→ **The task**
Omit all pictures and transcribe only the lines in the entries below that run from the line with "Give the box" through the line with "We are working".

----

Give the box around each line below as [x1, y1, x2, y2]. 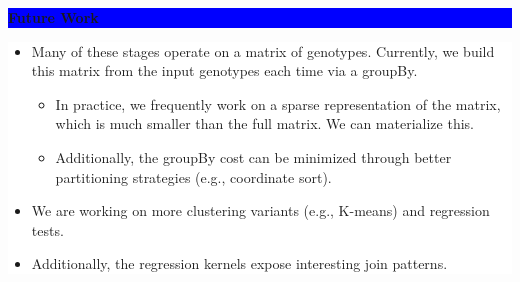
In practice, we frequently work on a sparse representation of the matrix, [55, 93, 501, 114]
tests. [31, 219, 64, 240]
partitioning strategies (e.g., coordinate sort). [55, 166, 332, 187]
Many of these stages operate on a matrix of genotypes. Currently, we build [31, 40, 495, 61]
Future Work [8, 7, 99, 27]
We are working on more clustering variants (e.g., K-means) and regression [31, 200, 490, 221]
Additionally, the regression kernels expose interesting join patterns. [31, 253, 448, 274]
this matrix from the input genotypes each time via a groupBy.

----

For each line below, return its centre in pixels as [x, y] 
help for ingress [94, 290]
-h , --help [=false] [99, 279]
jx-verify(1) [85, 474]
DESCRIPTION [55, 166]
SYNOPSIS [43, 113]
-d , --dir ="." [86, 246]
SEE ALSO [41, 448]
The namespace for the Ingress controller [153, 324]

----

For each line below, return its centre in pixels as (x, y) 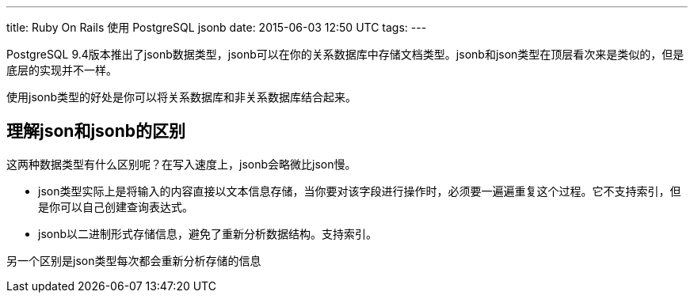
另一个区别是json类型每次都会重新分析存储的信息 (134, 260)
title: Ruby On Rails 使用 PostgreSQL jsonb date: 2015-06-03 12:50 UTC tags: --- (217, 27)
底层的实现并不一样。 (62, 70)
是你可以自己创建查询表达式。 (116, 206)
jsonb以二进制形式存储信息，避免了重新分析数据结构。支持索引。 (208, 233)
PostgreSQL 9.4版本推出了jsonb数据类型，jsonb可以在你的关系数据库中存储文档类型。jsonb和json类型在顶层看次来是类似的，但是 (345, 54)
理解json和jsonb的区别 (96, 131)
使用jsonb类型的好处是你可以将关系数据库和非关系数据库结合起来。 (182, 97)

----

→ **Solution to this task**
Give the box around each line below as [x1, y1, x2, y2]. 
In practice, we frequently work on a sparse representation of the matrix, [55, 93, 501, 114]
tests. [31, 219, 64, 240]
partitioning strategies (e.g., coordinate sort). [55, 166, 332, 187]
Many of these stages operate on a matrix of genotypes. Currently, we build [31, 40, 495, 61]
Future Work [8, 7, 99, 27]
We are working on more clustering variants (e.g., K-means) and regression [31, 200, 490, 221]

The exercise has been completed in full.